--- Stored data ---
******
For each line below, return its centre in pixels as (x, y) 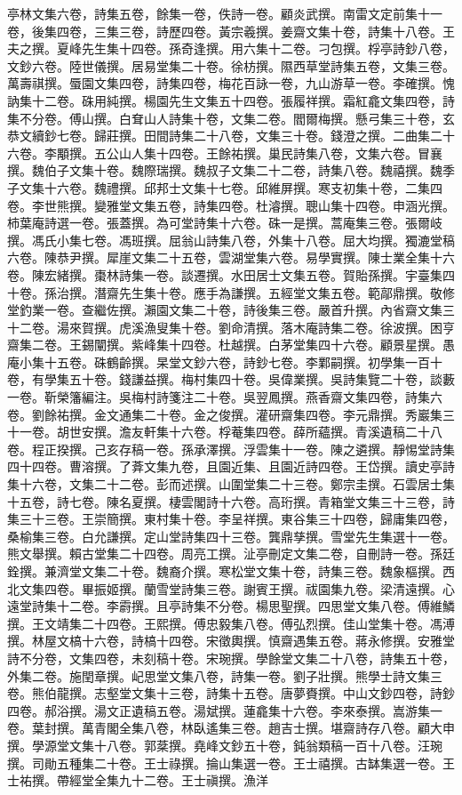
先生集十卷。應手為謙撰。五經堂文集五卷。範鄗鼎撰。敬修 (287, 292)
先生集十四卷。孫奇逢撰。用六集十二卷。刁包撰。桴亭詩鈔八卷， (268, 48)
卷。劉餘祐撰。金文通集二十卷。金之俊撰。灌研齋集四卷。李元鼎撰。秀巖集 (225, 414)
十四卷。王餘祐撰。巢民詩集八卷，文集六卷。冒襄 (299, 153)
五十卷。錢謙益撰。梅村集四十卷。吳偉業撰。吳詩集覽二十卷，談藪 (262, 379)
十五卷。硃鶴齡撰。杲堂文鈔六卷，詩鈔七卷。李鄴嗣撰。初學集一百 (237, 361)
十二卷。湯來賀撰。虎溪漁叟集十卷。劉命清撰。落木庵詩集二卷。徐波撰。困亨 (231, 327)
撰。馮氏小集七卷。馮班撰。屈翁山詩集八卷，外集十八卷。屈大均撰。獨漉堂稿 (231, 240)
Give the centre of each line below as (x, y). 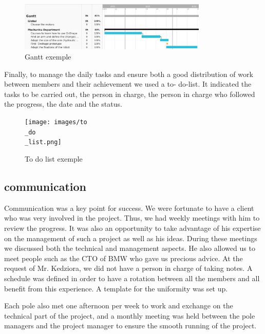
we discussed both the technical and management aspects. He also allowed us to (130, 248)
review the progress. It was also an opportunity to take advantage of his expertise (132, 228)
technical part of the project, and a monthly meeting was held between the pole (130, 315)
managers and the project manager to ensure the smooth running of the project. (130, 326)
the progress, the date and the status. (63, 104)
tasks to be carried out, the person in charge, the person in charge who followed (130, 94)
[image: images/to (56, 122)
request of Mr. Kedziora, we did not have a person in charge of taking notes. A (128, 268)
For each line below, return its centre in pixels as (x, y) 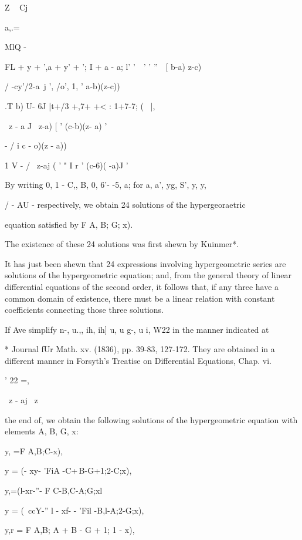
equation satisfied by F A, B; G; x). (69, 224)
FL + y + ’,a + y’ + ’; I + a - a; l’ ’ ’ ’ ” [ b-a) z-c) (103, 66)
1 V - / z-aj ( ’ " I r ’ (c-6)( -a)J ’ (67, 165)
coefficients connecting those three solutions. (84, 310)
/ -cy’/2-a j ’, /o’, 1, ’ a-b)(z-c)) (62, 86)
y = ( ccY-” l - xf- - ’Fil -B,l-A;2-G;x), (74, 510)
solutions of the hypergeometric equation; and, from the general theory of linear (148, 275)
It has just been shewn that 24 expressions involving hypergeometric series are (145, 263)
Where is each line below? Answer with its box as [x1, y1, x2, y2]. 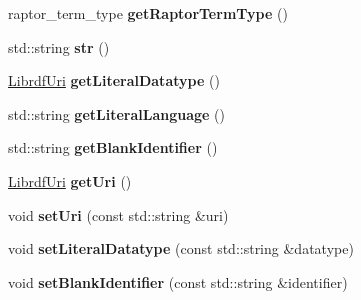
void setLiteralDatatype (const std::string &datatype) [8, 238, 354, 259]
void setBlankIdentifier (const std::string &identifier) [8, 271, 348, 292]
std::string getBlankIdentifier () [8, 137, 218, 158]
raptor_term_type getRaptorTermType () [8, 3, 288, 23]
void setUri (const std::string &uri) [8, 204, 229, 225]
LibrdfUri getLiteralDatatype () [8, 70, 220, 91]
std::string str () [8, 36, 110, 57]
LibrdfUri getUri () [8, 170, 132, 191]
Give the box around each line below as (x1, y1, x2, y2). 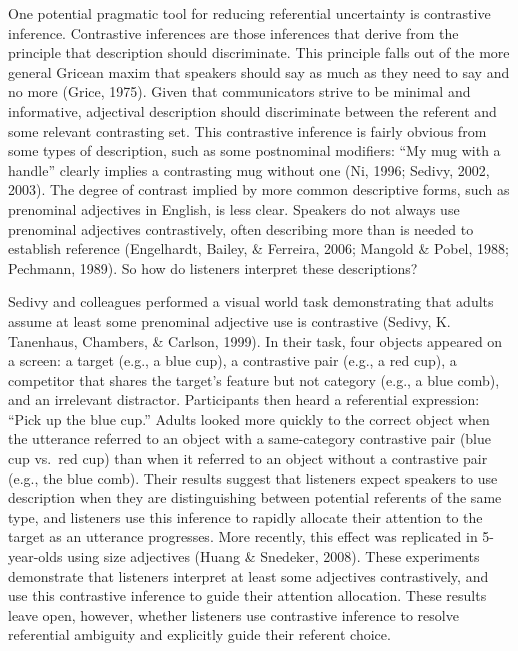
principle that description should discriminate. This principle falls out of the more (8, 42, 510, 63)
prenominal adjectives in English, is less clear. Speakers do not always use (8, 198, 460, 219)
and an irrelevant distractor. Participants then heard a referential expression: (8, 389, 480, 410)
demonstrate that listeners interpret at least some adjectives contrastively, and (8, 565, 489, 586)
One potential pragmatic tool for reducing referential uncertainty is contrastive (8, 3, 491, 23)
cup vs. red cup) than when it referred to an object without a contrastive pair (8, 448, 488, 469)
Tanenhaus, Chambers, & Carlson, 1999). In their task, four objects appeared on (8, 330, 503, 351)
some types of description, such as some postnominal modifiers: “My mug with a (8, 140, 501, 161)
******
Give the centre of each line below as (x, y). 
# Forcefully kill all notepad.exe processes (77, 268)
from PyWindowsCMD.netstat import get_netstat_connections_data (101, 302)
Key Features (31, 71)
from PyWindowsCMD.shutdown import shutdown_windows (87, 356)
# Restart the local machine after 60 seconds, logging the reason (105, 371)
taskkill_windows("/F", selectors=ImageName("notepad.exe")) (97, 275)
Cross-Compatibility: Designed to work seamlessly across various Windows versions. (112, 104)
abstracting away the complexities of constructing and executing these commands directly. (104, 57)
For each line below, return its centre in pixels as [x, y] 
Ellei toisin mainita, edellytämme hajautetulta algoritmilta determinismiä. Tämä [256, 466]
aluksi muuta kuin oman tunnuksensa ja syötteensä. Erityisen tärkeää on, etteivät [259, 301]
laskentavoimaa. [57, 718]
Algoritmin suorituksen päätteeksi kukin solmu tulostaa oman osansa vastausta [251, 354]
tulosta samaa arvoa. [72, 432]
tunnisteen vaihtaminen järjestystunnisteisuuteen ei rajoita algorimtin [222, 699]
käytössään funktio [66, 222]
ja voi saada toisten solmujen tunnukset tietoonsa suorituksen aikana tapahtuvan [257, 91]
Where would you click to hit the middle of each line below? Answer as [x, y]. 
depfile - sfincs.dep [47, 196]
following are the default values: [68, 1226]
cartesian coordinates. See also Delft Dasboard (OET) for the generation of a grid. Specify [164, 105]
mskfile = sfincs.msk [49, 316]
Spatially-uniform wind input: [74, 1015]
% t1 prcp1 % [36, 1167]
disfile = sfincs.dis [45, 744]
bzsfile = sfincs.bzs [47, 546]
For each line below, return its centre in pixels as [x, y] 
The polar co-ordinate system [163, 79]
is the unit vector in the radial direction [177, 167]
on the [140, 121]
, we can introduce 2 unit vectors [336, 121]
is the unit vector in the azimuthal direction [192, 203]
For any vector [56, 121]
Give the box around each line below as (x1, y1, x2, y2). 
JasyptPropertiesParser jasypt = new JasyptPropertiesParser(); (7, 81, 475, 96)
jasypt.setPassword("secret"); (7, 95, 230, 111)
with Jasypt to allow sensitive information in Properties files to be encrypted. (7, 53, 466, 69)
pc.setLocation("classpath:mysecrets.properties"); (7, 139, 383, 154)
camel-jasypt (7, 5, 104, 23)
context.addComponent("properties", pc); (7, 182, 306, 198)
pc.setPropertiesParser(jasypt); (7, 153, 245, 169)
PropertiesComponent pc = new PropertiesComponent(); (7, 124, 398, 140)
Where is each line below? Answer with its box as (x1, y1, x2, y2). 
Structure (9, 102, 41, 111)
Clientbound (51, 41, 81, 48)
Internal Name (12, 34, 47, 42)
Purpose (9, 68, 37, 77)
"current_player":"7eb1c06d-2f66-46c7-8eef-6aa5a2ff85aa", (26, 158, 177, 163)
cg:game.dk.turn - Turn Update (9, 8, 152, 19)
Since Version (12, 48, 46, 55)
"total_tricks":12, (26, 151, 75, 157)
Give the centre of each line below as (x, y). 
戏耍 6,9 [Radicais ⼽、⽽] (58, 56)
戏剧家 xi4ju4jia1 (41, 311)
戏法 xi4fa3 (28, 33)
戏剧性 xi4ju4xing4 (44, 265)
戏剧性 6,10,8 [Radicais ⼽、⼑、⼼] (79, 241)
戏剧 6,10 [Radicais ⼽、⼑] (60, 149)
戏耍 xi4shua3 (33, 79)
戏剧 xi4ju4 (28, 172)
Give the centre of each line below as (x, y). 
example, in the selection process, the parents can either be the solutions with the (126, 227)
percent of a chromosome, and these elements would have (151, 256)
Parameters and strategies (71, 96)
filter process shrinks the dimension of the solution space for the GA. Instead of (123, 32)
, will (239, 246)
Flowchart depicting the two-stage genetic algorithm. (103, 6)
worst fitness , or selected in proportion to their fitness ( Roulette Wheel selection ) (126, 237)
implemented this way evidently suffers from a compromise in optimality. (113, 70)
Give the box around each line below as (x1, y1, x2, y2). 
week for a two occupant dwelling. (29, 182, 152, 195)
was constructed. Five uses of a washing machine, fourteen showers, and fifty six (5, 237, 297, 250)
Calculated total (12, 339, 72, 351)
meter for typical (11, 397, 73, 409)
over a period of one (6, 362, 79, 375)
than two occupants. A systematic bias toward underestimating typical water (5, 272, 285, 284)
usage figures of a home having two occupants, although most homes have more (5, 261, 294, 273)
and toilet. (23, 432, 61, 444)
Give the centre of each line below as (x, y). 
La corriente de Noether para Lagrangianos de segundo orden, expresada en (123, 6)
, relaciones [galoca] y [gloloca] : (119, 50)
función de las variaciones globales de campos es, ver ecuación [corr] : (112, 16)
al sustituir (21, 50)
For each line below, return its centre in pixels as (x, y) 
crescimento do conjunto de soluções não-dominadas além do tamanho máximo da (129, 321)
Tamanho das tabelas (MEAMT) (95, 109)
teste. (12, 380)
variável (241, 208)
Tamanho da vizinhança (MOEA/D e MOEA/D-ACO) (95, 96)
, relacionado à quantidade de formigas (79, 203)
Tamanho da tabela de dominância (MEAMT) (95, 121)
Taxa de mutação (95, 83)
******
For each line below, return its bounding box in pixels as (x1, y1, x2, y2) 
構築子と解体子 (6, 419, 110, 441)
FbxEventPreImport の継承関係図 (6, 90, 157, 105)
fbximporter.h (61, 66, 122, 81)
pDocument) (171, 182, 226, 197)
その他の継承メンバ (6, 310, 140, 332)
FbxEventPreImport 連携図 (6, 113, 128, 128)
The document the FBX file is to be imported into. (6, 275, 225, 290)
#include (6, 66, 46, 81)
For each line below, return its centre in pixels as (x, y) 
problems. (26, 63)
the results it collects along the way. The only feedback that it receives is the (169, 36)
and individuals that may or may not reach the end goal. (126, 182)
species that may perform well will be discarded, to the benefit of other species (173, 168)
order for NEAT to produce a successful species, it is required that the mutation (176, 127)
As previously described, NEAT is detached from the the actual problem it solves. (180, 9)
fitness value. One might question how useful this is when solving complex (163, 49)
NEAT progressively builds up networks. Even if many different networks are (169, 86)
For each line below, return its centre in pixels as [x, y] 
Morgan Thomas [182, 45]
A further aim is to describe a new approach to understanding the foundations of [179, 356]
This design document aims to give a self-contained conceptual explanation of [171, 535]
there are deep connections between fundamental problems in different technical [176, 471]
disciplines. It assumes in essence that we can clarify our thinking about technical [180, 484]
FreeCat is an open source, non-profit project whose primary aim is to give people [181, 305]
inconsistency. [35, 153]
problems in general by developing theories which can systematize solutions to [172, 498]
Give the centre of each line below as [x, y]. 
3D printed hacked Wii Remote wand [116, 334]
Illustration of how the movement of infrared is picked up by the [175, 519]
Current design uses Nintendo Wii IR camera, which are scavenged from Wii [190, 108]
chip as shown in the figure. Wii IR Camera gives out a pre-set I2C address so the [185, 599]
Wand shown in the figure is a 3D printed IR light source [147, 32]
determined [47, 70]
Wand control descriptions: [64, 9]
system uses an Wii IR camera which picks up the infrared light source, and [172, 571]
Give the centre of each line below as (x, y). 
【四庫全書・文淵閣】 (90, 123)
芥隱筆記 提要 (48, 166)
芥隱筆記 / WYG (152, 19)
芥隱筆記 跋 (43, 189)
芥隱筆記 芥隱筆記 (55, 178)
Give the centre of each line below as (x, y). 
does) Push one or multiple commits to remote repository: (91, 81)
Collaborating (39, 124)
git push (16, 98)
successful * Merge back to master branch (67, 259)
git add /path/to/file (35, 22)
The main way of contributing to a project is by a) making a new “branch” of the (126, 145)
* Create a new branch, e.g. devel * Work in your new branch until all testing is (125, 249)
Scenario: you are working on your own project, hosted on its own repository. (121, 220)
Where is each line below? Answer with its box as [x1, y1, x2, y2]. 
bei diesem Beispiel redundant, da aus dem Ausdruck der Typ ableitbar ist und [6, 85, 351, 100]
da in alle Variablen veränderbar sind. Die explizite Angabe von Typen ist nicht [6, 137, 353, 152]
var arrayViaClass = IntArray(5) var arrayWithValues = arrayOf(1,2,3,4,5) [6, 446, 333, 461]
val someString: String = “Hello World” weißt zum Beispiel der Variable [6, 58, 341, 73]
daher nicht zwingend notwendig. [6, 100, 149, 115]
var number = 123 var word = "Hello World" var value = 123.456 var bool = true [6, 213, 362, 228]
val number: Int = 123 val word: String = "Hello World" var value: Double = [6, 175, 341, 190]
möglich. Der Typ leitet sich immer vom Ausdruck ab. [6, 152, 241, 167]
******
--- Exercise prompt ---
Take the stretch of lines above from the one containing "mskfile = sfincs.msk [49, 316]" through the one containing "implemented this way" and repeat it exactly, adding no other line.

--- Response to the exercise ---
mskfile = sfincs.msk [49, 316]
Spatially-uniform wind input: [74, 1015]
% t1 prcp1 % [36, 1167]
disfile = sfincs.dis [45, 744]
bzsfile = sfincs.bzs [47, 546]
For each line below, return its centre in pixels as [x, y] 
The polar co-ordinate system [163, 79]
is the unit vector in the radial direction [177, 167]
on the [140, 121]
, we can introduce 2 unit vectors [336, 121]
is the unit vector in the azimuthal direction [192, 203]
For any vector [56, 121]
Give the box around each line below as (x1, y1, x2, y2). 
JasyptPropertiesParser jasypt = new JasyptPropertiesParser(); (7, 81, 475, 96)
jasypt.setPassword("secret"); (7, 95, 230, 111)
with Jasypt to allow sensitive information in Properties files to be encrypted. (7, 53, 466, 69)
pc.setLocation("classpath:mysecrets.properties"); (7, 139, 383, 154)
camel-jasypt (7, 5, 104, 23)
context.addComponent("properties", pc); (7, 182, 306, 198)
pc.setPropertiesParser(jasypt); (7, 153, 245, 169)
PropertiesComponent pc = new PropertiesComponent(); (7, 124, 398, 140)
Where is each line below? Answer with its box as (x1, y1, x2, y2). 
Structure (9, 102, 41, 111)
Clientbound (51, 41, 81, 48)
Internal Name (12, 34, 47, 42)
Purpose (9, 68, 37, 77)
"current_player":"7eb1c06d-2f66-46c7-8eef-6aa5a2ff85aa", (26, 158, 177, 163)
cg:game.dk.turn - Turn Update (9, 8, 152, 19)
Since Version (12, 48, 46, 55)
"total_tricks":12, (26, 151, 75, 157)
Give the centre of each line below as (x, y). 
戏耍 6,9 [Radicais ⼽、⽽] (58, 56)
戏剧家 xi4ju4jia1 (41, 311)
戏法 xi4fa3 (28, 33)
戏剧性 xi4ju4xing4 (44, 265)
戏剧性 6,10,8 [Radicais ⼽、⼑、⼼] (79, 241)
戏剧 6,10 [Radicais ⼽、⼑] (60, 149)
戏耍 xi4shua3 (33, 79)
戏剧 xi4ju4 (28, 172)
Give the centre of each line below as (x, y). 
example, in the selection process, the parents can either be the solutions with the (126, 227)
percent of a chromosome, and these elements would have (151, 256)
Parameters and strategies (71, 96)
filter process shrinks the dimension of the solution space for the GA. Instead of (123, 32)
, will (239, 246)
Flowchart depicting the two-stage genetic algorithm. (103, 6)
worst fitness , or selected in proportion to their fitness ( Roulette Wheel selection ) (126, 237)
implemented this way evidently suffers from a compromise in optimality. (113, 70)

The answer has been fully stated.